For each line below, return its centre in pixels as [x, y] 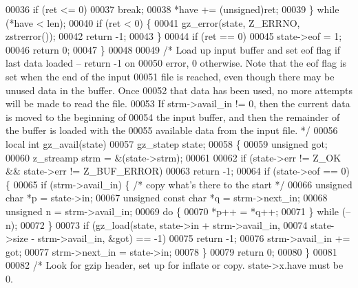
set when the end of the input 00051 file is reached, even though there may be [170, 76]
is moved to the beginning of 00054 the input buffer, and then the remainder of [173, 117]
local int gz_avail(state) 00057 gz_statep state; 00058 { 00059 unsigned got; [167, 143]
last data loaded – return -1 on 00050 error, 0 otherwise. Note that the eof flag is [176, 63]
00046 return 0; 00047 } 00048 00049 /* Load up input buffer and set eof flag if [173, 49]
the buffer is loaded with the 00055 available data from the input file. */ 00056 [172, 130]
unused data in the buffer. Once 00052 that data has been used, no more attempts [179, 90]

________________________

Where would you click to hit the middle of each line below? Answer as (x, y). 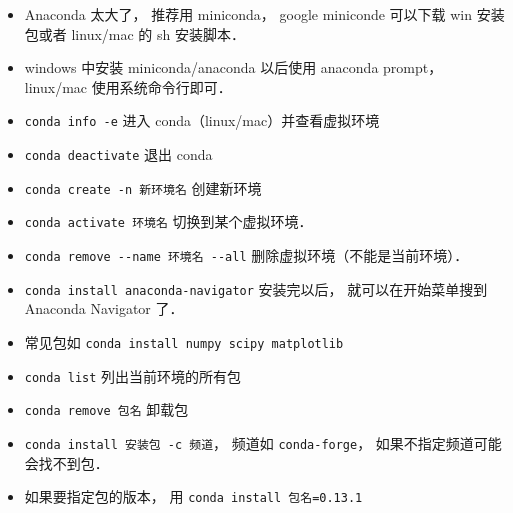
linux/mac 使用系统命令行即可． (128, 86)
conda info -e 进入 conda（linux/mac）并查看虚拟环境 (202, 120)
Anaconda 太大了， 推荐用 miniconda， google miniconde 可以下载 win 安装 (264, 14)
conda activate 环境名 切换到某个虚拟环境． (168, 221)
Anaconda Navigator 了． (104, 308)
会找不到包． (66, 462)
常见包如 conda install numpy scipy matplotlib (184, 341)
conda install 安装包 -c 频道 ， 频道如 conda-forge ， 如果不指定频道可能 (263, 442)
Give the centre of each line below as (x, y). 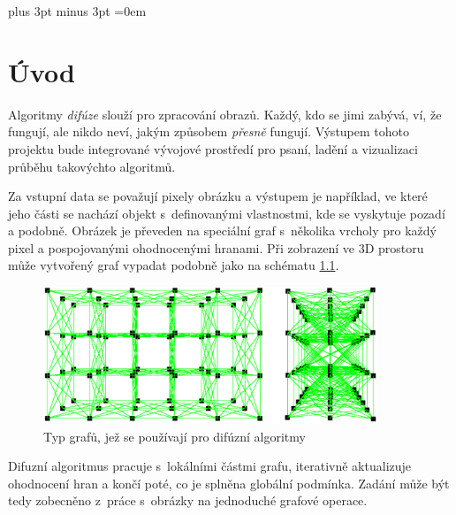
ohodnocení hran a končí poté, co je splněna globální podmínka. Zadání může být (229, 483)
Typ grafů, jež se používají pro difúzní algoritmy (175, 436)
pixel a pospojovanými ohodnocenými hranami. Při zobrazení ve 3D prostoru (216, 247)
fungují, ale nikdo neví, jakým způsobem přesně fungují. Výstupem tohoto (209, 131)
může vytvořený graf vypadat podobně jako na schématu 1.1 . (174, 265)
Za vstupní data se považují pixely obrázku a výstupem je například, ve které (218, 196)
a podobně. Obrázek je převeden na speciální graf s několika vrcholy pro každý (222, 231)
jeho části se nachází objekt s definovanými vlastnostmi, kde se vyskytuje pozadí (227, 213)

________________________

▶ **PROBLEM**
Above is a listing; print exactly its lines from the one with "00046 return 0;" through the one with "unused data in", and no other lines.

▶ **ANSWER TO THIS EXERCISE**
00046 return 0; 00047 } 00048 00049 /* Load up input buffer and set eof flag if [173, 49]
the buffer is loaded with the 00055 available data from the input file. */ 00056 [172, 130]
unused data in the buffer. Once 00052 that data has been used, no more attempts [179, 90]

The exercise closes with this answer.